Cabbage soup from sour cabbage - it seems that traditional Russian cuisine is unthinkable without them, and how can you manage to get rich, wintery, aromatic cabbage soup with sauerkraut in a harsh winter? Although historically sour cabbage soup was not called the first dish with cabbage at all, but an effervescent drink made from pickled pineapples. It is hard to imagine, but the nobles of the times of Catherine II kept greenhouses in which they grew pineapples, and fermented them directly in barrels. Hence the name of the drink, which even Nikolai Vasilievich Gogol used to say.

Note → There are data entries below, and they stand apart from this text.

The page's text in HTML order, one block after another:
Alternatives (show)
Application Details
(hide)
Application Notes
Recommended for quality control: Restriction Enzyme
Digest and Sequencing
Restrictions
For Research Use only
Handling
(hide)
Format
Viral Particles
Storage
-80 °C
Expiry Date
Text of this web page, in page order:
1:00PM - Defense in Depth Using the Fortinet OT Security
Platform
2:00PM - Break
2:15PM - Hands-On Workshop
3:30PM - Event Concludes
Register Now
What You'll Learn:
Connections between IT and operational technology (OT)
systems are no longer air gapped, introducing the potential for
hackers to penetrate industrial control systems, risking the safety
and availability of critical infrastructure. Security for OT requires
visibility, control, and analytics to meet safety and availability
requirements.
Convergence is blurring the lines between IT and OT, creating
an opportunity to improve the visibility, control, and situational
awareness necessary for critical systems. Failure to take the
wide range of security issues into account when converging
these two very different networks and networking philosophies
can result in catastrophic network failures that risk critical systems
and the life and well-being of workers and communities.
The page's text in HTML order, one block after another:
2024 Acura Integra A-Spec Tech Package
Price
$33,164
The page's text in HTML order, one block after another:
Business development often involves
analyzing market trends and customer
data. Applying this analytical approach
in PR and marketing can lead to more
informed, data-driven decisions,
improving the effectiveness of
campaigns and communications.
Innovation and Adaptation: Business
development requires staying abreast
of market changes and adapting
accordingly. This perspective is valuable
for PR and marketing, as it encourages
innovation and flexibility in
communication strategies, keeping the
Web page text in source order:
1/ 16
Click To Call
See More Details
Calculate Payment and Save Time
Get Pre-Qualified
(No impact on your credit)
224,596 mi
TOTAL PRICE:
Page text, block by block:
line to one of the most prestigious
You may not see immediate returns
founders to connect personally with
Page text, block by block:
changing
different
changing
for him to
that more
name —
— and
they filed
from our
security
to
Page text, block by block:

But what about real cabbage soup? Sour cabbage soup from sauerkraut was also there, and they certainly included cabbage, meat or mushrooms, as well as pickle and spices. Subsequently, to thicken the soup began to add potatoes. But about all the recipes in order.

Classic recipe

It’s worth preparing the cabbage soup according to the classic recipe only in order to try what they are, real Russian cabbage soup stewed, filled with a special “spaniard spirit” that permeated any Russian hut and was indestructible. Today we will cook cabbage soup rich or full, that is, with a complete set of products (the empty cabbage soup and onions were called poor).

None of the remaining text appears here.